だから、今年がじいちゃんの最後の仕事だった。昨日のイブの夜から、今朝にかけて、じいちゃんは担当地域をめぐった。オレも一緒に行った。
でも特に部屋に忍び込んでプレゼントを置いたりはしなかった。というより、想像してたような白い袋さえ持たずに、ただ夜の空をソリで散歩していた。
なにやってるんだろうって、わからなくなった。それで聞いたんだ。サンタの仕事って、何なんだって」
目の前の道路を、市バスが通り過ぎた。
オレは今、とんでもない話を聞かされているのかもしれない、という予感が体に走る。
永遠にナゾでよかった秘密を、とうとう聞かされてしまうのかもしれない。
そうしたら、オレのクリスマスはどうなってしまうのだろう。
この時点で大方の想像を壊されてはいる。プレゼント持って子どもの家回ってるんじゃないのかよ、と。それでも肝心な部分が未だ明かされずに残っている。
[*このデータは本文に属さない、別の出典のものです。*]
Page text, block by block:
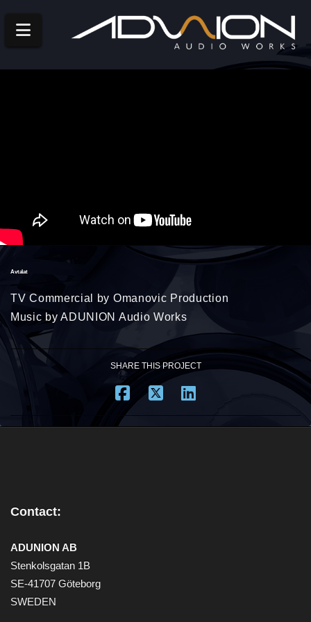
Navigation
Avtalat
TV Commercial by Omanovic Production
Music by ADUNION Audio Works
SHARE THIS PROJECT
Contact:
ADUNION AB
Stenkolsgatan 1B
SE-41707 Göteborg
SWEDEN
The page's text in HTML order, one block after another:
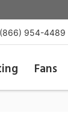
(866) 954-4489
Fans
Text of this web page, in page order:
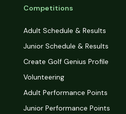
Competitions
Adult Schedule & Results
Junior Schedule & Results
Create Golf Genius Profile
Volunteering
Adult Performance Points
Junior Performance Points
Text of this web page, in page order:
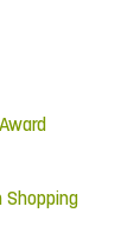
Shopping
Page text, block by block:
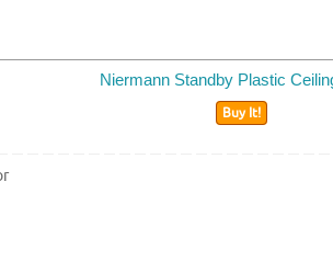
Niermann Standby Plastic
Buy It!
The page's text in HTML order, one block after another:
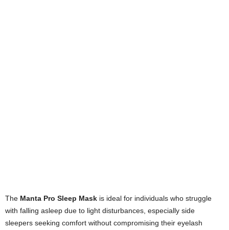
The Manta Pro Sleep Mask is ideal for individuals who struggle
with falling asleep due to light disturbances, especially side
sleepers seeking comfort without compromising their eyelash

サンタに抱いたナゾの期待、クリスマスの日の不思議な感覚、そういうものの正体が今すべてわかってしまうんだとしたら。
オレ個人としての、クリスマスは、どういうものになるのだろう。
けれど、話をやめろ、と言う気はしなかった。
樅山がふっと表情をやわらげた。
「『幸せの期待をプレゼントするのがじいちゃんの仕事だ』」
ああ、結局。
ナゾは、ナゾのままだ。
「嫌いじゃない、と思った」
おう樅山、オレもそう思った。
幸せをプレゼントするんじゃない。
幸せの予感を、期待を、気持ちを、心を、プレゼントしている。
期待は、きれいじゃない。
裏切られることもある。
期待しかプレゼントできない。
それがサンタクロースの仕事。
樅山は背を伸ばして、隣に置いておいたかごを持ち上げた。
「だからオレ、今下積み中なんだよねー。24日に働くのはまだ早いんだと」
「で、言いつけられた仕事が、飴配りか」
「そう。ノルマ一人って言われた意味がわかるよな、これじゃ」
さっきから樅山の表情は、あの冷笑製造マシーンのようなものではなくなっている。
あ、この顔は。
オレは飴の入ったかごをひったくった。
「泣くなって」
「は!? な、泣いてねーよバカ!!」
そうか? なら何で思いっきり動揺してるんだ。
おお、涙ぐんでるじゃん樅山おもしろい。
なんだか楽しくなってきたので、オレは天を仰いだ。
「サンタさーん、あなたの孫がオレのことバカって言ってまーす!」
「ちょっ、ちょおおおぉぉ!!」
樅山があせって、オレの口を手で覆ってくる。
なんだよ、このカオ。
あせりすぎだよ。
「ぷっ、ははっ」
あー、おかしい。
オレが笑い始めたのを、樅山がきょとんと見てる。
多分、隣のベンチのカップルもオレを見てる。二人だけの世界を邪魔されたって顔してる。
おもしろい。愉快愉快。
「……は、ははははっ」
なんだ、樅山も笑うのか。
ていうか樅山、笑えるんじゃねぇか。
まあいい、クリスマスの夜くらい、笑っていようぜ。
散々笑って、寒さにちぢこまっていた身体もほぐれてきたところで、その腹の底をくすぐり回すような波もおさまりつつあった。
樅山からぶん取ったかごの中で、飴がガサッと音をたてる。
樅山があせる理由は、なんとなくわかった。
早く一人前にならなきゃって思ってたんだろう。
でもおっさんを不幸にしてちゃ、まだまだだな。
「樅山さ、不幸を報酬にするとか、もう言うなよ」
樅山は視線を落として、小さく「ああ」と言った。
その後、さらに小さくくぐもった声で、ぼそぼそ何か言うのが聞こえた。
「は? なんだって?」
あえて聞き返してやると、樅山は耳を赤くして、顔を上げた。
「それよりそれ、早く返せって!!」
もちろん、樅山の呟きは聞き取れていた。だけどさあ。
「サンキューな」なんて言われなくても、そのへんの気持ちはお前のその冷笑マシーンじゃない表情見てればわかるんだよ。
なんてことは言わないでおこう。
オレが言うとキモいから。
「言われなくても返すよ、サンタ見習い」
樅山はかごを受け取ると、顔をオレに背けてよっこらしょと腰を上げた。
顔を隠しても無駄なんだけどなぁ。赤くなってるの耳だから。ま、いっか。
「行くのか?」
「行くとも」
赤鼻のおっさんにも、幸せの期待を届けに。
メリークリスマス、どうか幸せなクリスマスを。